Goal of the exercise:
Where a line holds the word "with", copy that line from the data below.

Dataset entries:
• • • • • • •

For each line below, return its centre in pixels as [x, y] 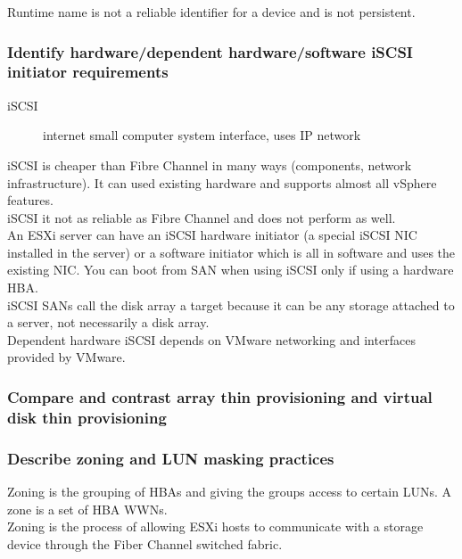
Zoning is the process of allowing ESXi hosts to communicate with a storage [215, 526]
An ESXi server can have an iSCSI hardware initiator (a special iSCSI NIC [212, 235]
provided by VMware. [66, 357]
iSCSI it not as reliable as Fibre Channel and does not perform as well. [202, 217]
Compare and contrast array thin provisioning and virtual [220, 396]
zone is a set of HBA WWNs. [87, 509]
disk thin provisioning [87, 417]
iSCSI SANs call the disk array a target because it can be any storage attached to [231, 304]
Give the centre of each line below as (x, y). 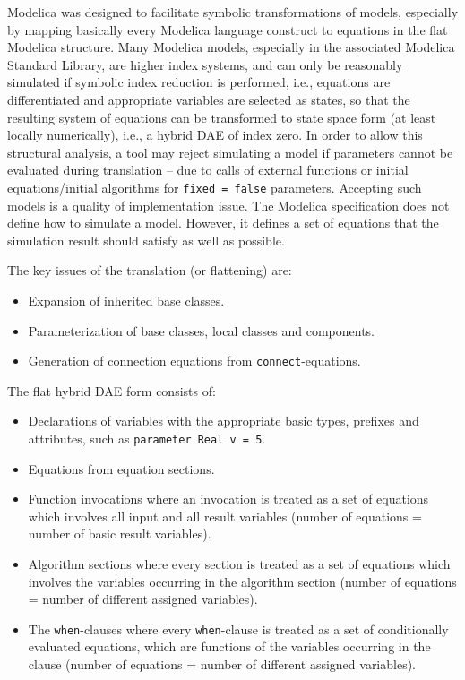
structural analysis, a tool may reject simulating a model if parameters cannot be (230, 152)
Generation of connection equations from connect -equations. (194, 361)
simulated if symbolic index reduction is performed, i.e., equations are (199, 82)
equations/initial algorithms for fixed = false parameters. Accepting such (215, 187)
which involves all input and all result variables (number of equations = (225, 516)
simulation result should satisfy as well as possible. (146, 240)
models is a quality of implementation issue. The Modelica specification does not (228, 205)
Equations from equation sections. (121, 468)
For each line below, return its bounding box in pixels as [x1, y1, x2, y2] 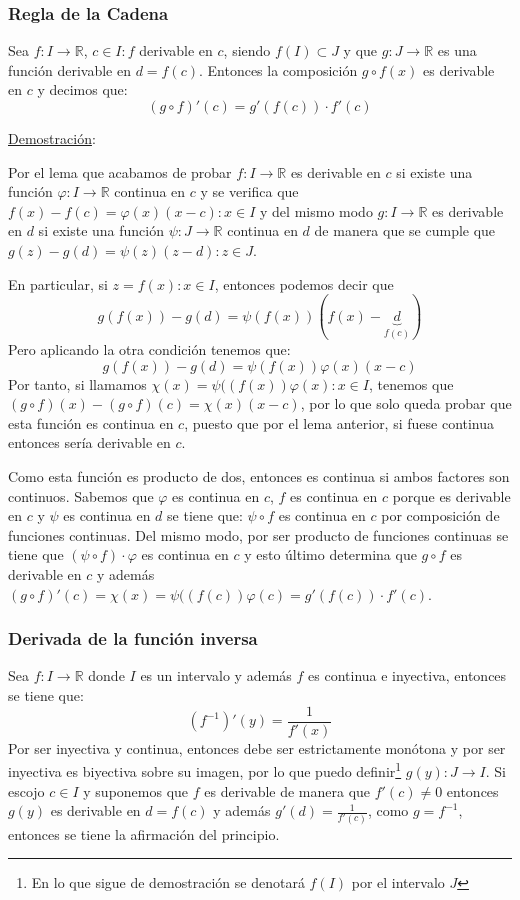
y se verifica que [200, 181, 299, 202]
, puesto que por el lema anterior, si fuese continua [184, 412, 495, 433]
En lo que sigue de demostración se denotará [31, 872, 305, 893]
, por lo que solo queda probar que [300, 393, 512, 414]
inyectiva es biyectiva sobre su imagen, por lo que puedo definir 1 [8, 758, 402, 781]
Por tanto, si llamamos [8, 373, 147, 394]
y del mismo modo [260, 200, 373, 221]
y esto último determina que [244, 544, 417, 565]
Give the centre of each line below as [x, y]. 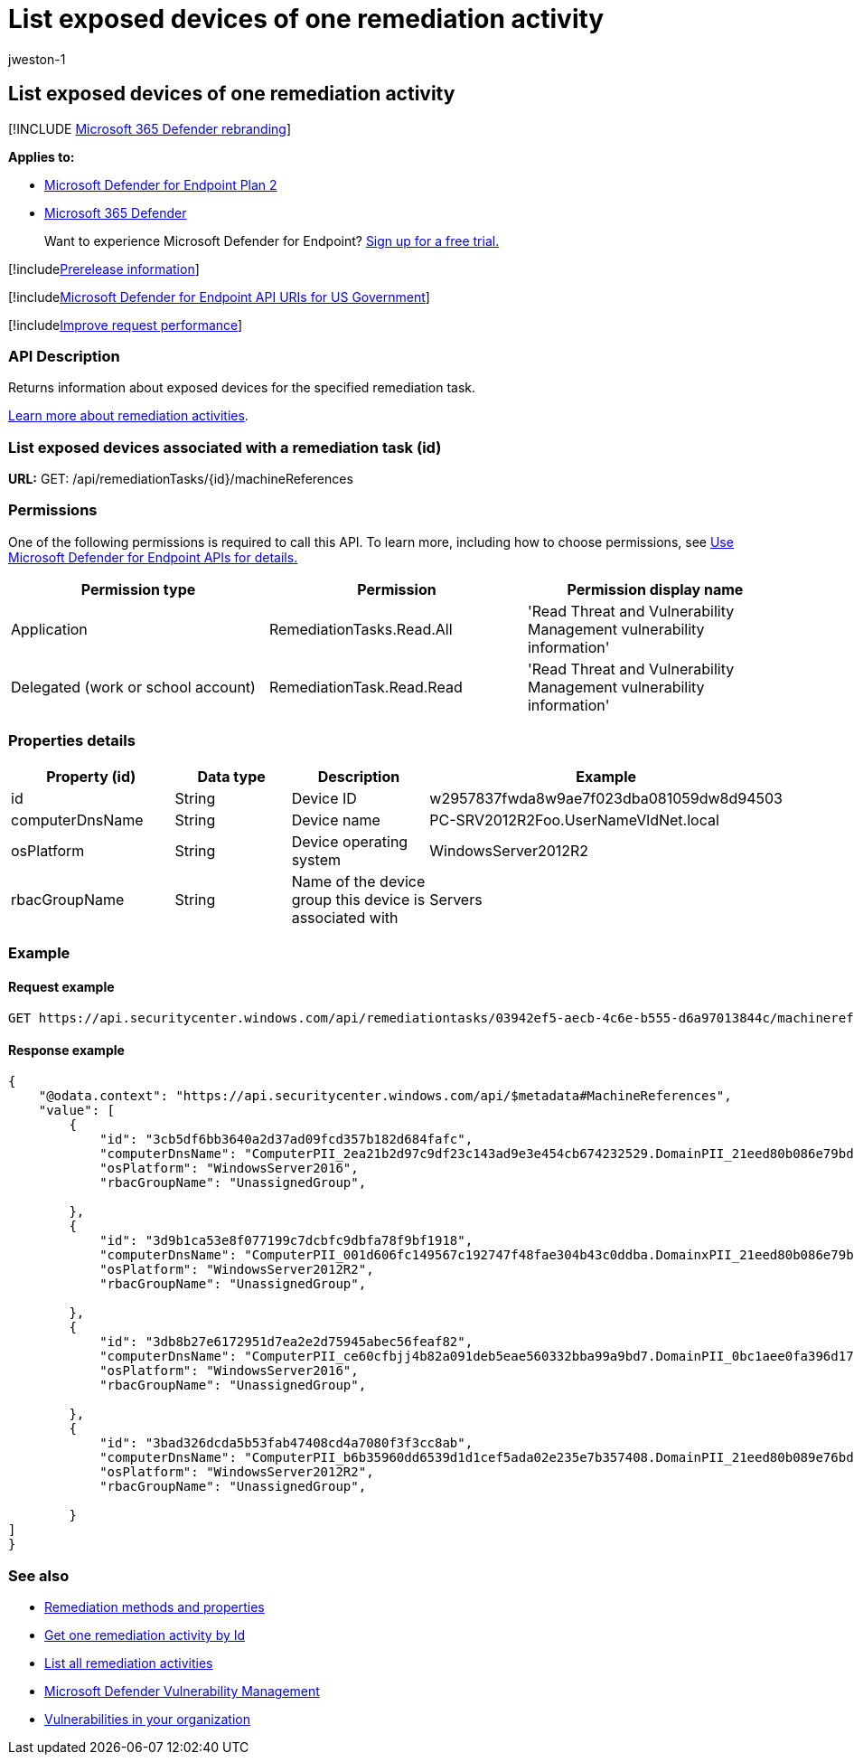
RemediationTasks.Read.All [361, 629]
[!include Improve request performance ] [126, 325]
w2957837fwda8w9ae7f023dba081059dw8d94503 [606, 798]
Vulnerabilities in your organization [147, 1720]
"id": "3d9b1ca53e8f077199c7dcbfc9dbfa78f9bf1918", [286, 1241]
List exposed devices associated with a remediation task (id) [225, 447]
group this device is [358, 899]
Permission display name [655, 589]
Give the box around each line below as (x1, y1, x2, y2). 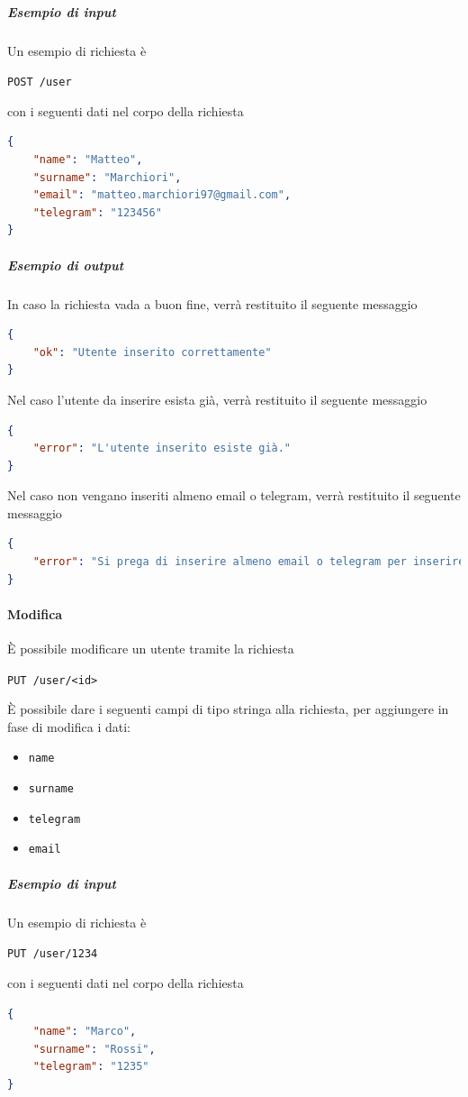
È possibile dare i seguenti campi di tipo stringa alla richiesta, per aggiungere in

• • • • • • •

Exercise output:
Zoning is the process of allowing ESXi hosts to communicate with a storage [215, 526]
List exposed devices associated with a remediation task (id) [225, 447]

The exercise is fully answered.